Digitalpreviews.com's goal is to become the leading provider of
affordable Internet-based education solutions to small investors, building on a
core curriculum. To achieve this objective, digitalpreviews.com will provide a
comprehensive suite of tools to put small investors online and keep them there.
The key elements of the operations strategy are:
o Aggressively Add New Clients - Digitalpreviews.com intends to continue
adding new wholesale clients using a focused in-house telemarketing
operation to contact educational seminar businesses directly. Retail
clients will be added through more conventional advertising and
Internet marketing strategies.
o Add New Services - Digitalpreviews.com will seek to establish alliances
with Internet partners or national organizations serving small
investors to extend service offerings. Digitalpreviews.com will also
consider acquisitions and strategic alliances. Each line extension adds
a profit center with low associated costs.
o Offer Superior Client Service - The approach is designed to alleviate
any intimidation small investors may feel about the cost, time or
technology involved in establishing an Internet trading account.
o Offer Client Support - Digitalpreviews.com will strive to continuously
increase client service and support efforts. Support representatives,
including help desk personnel, are available between 8:00 a.m. and 5:00
p.m. (Eastern Standard Time), Monday through Friday. Support
representatives will be trained and operate in-house with online access
to the client and customer database
o Web-based - Digitalpreviews.com will have background information,
course materials, and interactive testing (with automated scoring)
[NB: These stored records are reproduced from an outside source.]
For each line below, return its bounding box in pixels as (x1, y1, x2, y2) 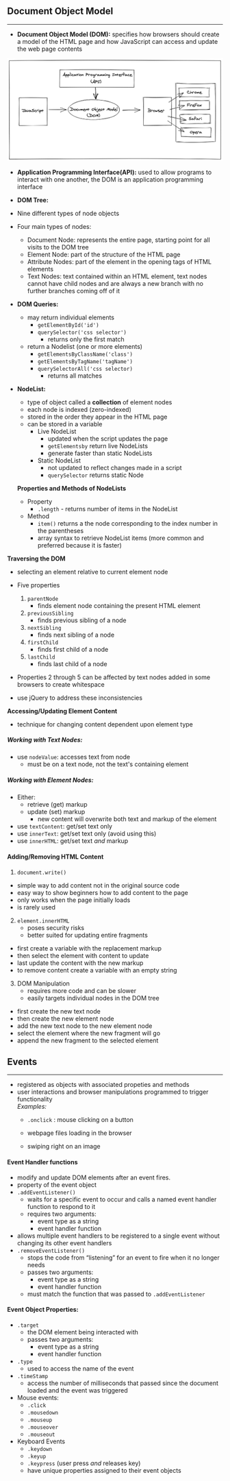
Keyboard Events (16, 1437, 66, 1445)
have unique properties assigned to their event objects (27, 1466, 181, 1474)
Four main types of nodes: (16, 222, 92, 230)
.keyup (27, 1453, 47, 1460)
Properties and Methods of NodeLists (16, 484, 127, 492)
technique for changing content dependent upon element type (16, 720, 194, 729)
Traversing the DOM (7, 554, 66, 563)
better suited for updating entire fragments (27, 931, 149, 939)
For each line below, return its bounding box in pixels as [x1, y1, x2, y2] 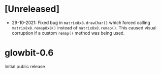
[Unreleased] [4, 3, 60, 15]
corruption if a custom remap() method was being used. [11, 30, 125, 36]
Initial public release [4, 63, 45, 69]
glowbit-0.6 [4, 48, 54, 58]
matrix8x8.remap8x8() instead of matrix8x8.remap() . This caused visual [11, 25, 157, 30]
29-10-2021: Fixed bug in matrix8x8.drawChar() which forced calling [11, 20, 151, 25]
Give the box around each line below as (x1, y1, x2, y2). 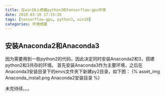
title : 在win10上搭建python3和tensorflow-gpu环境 (5, 7, 106, 13)
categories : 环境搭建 (5, 21, 48, 27)
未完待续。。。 (5, 85, 32, 91)
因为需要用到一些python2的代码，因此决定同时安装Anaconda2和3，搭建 (5, 56, 155, 62)
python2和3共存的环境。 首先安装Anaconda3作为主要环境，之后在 (5, 62, 143, 68)
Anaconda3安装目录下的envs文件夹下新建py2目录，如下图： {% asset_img (5, 69, 160, 75)
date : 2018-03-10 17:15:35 (5, 12, 62, 17)
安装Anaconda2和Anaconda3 (5, 41, 100, 50)
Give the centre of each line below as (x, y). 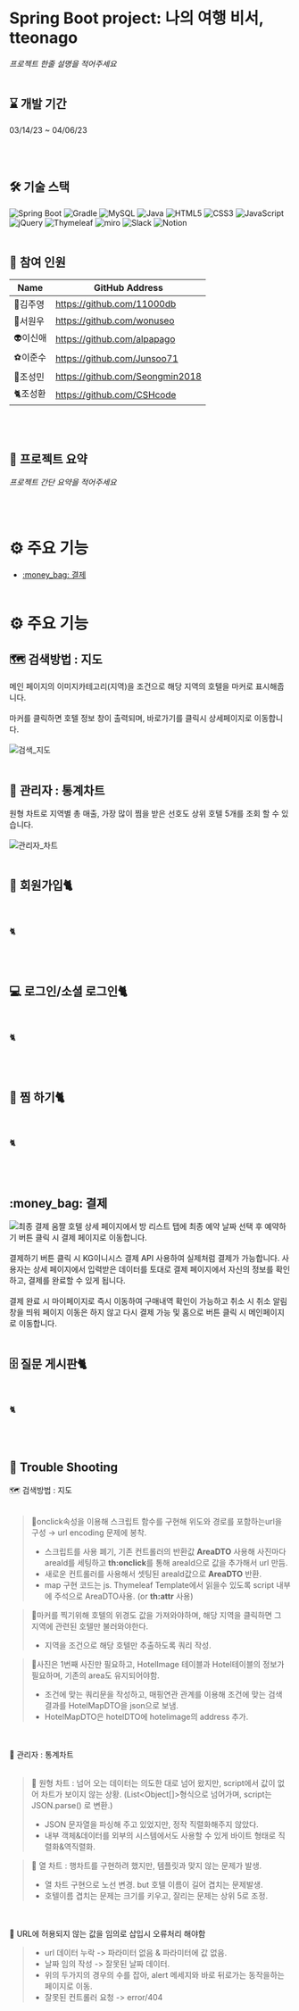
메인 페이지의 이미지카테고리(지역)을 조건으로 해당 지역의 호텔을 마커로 (132, 686)
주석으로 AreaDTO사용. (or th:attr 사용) (124, 1596)
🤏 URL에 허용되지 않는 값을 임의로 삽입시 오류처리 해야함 (108, 1933)
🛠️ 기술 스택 (39, 187)
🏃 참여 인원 (38, 262)
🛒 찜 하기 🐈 (37, 1097)
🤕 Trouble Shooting (64, 1468)
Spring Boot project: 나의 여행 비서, (137, 18)
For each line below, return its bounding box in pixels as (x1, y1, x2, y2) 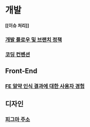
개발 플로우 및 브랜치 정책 (5, 36, 62, 43)
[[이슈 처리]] (5, 22, 29, 28)
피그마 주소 (5, 116, 30, 123)
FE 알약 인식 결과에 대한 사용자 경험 (5, 82, 85, 89)
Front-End (5, 67, 37, 75)
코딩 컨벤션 (5, 51, 30, 58)
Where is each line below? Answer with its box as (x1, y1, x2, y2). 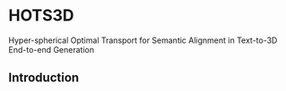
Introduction (8, 70, 80, 86)
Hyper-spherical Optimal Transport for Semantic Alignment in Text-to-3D (8, 35, 278, 45)
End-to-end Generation (8, 44, 95, 54)
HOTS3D (8, 5, 74, 26)
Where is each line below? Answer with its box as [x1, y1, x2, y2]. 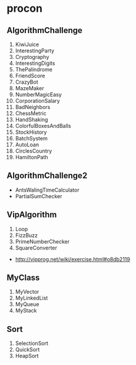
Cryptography [15, 54, 49, 60]
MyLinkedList [15, 294, 48, 302]
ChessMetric [15, 110, 47, 117]
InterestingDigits [15, 60, 55, 67]
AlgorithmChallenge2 [6, 170, 88, 181]
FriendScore [15, 73, 46, 79]
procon [6, 2, 43, 15]
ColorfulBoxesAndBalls [15, 123, 71, 129]
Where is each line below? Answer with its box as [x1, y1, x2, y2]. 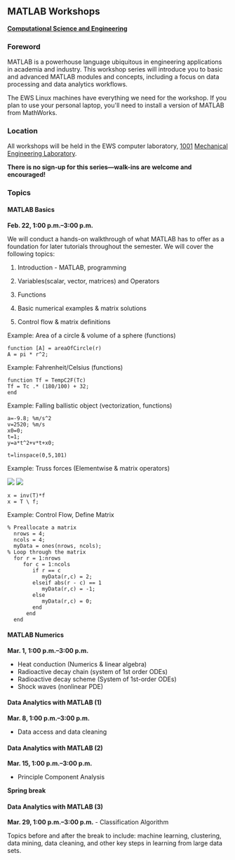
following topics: [7, 249, 55, 258]
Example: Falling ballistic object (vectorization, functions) [7, 401, 173, 410]
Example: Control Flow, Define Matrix [7, 510, 114, 518]
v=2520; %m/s [7, 421, 46, 428]
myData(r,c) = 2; [41, 573, 93, 580]
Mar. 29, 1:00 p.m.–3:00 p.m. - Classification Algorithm [7, 818, 169, 826]
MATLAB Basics [7, 205, 55, 213]
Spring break [7, 786, 46, 795]
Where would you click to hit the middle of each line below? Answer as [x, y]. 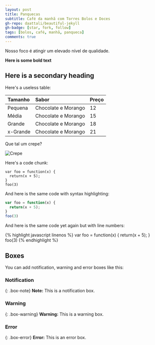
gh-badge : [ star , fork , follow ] [38, 28]
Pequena [18, 108]
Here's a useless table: [28, 87]
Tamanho [19, 99]
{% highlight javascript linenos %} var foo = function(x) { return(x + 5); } [78, 235]
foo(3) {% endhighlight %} [32, 240]
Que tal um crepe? [24, 144]
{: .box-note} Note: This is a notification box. [50, 291]
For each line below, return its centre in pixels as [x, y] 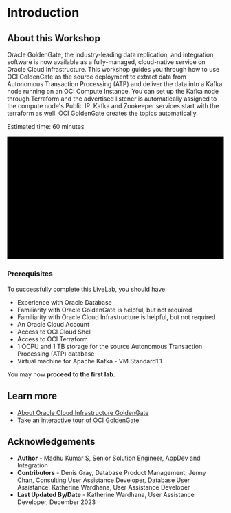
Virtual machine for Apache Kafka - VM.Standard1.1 [90, 361]
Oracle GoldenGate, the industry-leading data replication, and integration [110, 54]
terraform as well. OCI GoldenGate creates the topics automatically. [102, 113]
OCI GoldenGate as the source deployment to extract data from [97, 77]
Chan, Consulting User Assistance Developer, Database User [103, 480]
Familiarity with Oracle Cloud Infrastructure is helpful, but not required [116, 317]
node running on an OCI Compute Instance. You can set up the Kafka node [113, 91]
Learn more [32, 396]
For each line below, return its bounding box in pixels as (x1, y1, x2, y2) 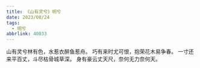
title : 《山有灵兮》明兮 (6, 8, 61, 15)
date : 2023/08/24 (6, 14, 50, 20)
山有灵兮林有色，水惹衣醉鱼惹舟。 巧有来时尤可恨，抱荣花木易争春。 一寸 (6, 48, 189, 55)
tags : (6, 20, 20, 26)
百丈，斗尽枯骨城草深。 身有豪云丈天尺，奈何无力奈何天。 (16, 55, 161, 63)
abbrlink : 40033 (6, 31, 47, 37)
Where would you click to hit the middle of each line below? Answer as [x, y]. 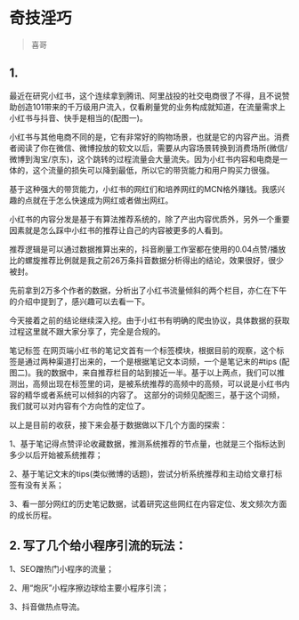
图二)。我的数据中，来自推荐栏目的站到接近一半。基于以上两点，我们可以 [143, 372]
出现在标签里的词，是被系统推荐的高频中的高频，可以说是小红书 [165, 383]
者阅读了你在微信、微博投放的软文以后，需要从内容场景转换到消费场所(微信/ [149, 148]
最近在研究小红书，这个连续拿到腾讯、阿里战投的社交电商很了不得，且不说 [145, 95]
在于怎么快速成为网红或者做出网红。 [106, 200]
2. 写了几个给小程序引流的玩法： [98, 546]
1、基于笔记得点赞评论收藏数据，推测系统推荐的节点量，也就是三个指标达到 [147, 443]
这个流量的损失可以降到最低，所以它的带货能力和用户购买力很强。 [153, 170]
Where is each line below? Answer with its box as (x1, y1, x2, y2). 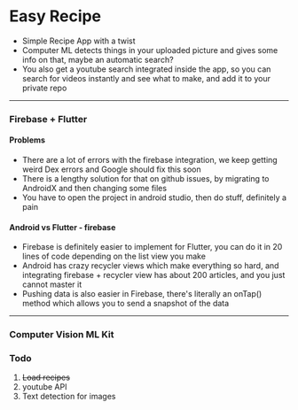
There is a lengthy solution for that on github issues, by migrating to (21, 174, 270, 184)
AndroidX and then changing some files (21, 183, 167, 194)
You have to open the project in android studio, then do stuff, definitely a (21, 192, 286, 203)
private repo (21, 82, 67, 93)
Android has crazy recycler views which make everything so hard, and (21, 260, 279, 271)
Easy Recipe (9, 6, 102, 27)
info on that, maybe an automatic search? (21, 54, 175, 65)
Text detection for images (21, 391, 116, 402)
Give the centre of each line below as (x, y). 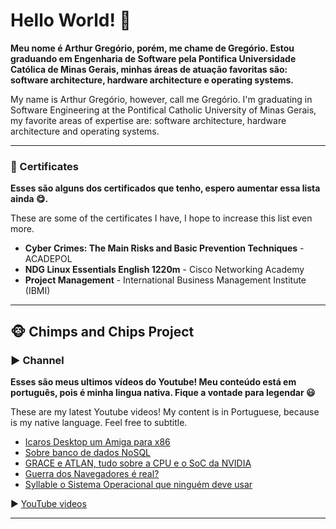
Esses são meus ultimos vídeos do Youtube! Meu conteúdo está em (153, 381)
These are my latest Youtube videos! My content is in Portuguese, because (165, 411)
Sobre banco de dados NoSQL (88, 452)
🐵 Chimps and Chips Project (102, 331)
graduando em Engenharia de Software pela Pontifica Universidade (153, 58)
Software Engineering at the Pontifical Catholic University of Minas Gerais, (163, 110)
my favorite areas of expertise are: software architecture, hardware (148, 120)
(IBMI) (37, 291)
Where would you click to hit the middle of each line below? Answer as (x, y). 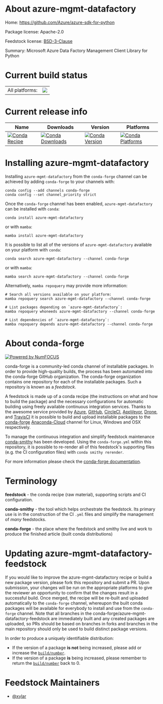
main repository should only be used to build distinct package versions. (76, 629)
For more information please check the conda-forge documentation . (73, 461)
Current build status (46, 75)
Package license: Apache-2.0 (34, 32)
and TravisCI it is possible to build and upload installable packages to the (78, 417)
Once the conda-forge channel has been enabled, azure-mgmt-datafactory (79, 204)
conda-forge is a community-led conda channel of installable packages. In (79, 366)
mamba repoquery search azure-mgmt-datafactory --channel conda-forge (78, 299)
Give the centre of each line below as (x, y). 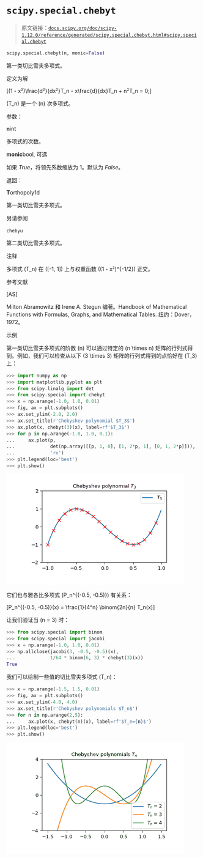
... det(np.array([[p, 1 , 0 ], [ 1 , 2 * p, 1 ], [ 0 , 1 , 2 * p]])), (101, 446)
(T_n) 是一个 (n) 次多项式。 (40, 103)
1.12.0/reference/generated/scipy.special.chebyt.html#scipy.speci (109, 35)
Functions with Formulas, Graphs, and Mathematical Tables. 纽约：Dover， (101, 314)
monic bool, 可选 (27, 154)
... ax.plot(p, (31, 440)
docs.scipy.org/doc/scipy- (83, 28)
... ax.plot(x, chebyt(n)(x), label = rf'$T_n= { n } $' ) (79, 722)
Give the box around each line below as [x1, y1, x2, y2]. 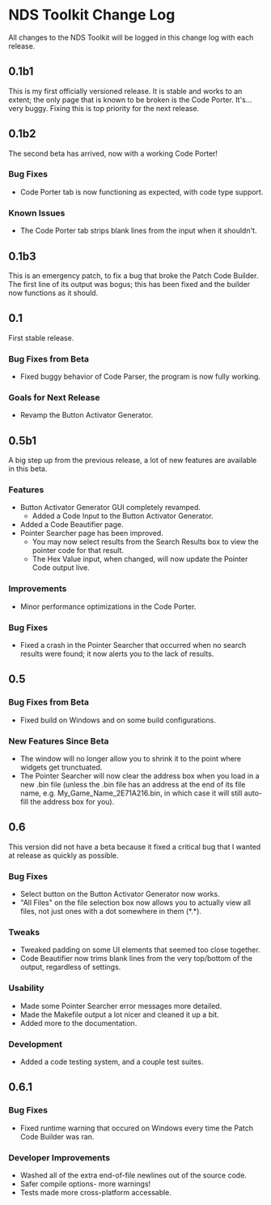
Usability [8, 983, 44, 994]
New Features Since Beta [8, 735, 109, 747]
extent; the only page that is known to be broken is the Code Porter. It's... [8, 95, 252, 105]
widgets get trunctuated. [19, 762, 103, 772]
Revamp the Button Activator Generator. [19, 410, 154, 420]
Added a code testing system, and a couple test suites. [19, 1057, 204, 1067]
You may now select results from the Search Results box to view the [32, 537, 259, 547]
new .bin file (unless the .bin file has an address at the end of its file [19, 780, 246, 790]

available on its Website, together with consumer-oriented information
and content related to Internet investing. The site will also promote
local investment seminars and accept reservations and payments too.
Through the use of specialized technology, consumers will be able to
listen to sample audio course tracks and to purchase courses for
immediate download or regular shipment. The Website will furnish all
software, "plug-in", and guidance necessary for consumers to utilize
the digital distribution method and save money on course materials. The
site will also feature merchandise including CD burners, digital audio
players, and other products from allied vendors.
Technology
Digital audio and the Internet has changed the way consumers listen to
and purchase music, and the way music is produced and distributed. Digital audio
is also changing the way consumers can listen to and purchase spoken word audio
<PAGE>
and educational materials. Using the MP3 format (see below), digitalpreviews.com
will be one of the first education companies to distribute its spokenword audio
education courses digitally via the Internet. This means that no cassettes or
CDs have to be recorded and labeled, no packaging or printing is required, and
there is no handling, or shipping costs. Twenty-four hours a day, consumers
worldwide can listen to a sample of the course, then purchase it for immediate
download. In a few minutes they can be involved in the learning process --
without waiting for a package to arrive. Instant delivery via the Internet with
no human intervention!
"Audio is distinguished from other products, because you can not only market and
sell it online ... you can actually deliver it, instantly, through the very same
channel." - Hillary Rosen, president of the RIAA
By today's estimates, MP3 is the most popular audio format on the
Internet, due largely to its non-proprietary (meaning that it isn't owned by any
one company, making it attractive for many companies to support) compression
algorithms and exceptional sound quality. MP3 is an open-standard
(non-proprietary) format for compressing audio files to a fraction (1/10th) of
their original size for quick transmission over the Internet with little loss of
quality from the digital master (MP3 files are noted for their near CD-like
quality). The programs (software) needed to make and play MP3 files are
available to anyone -- and most are free. All that is required to get into MP3
is a Pentium-level personal computer with sound capability, audio speakers, and
an Internet connection for downloading. Because a computer controls the process,
songs and speech are treated like any other kind of data -- infinitely storable,
organizable, and categorizable (on hard drive). Typical MP3 and digital audio
management software can create "playlists" of groups of songs and display album
names, title tracks, and, in some cases, lyrics and album notes. Once the
material is in the computer, listeners can play the audio directly through the
computer system or external amplifier and speaker system; download hours of
audio to portable devices such as Diamond Multimedia's RIO MP3 player, or "burn"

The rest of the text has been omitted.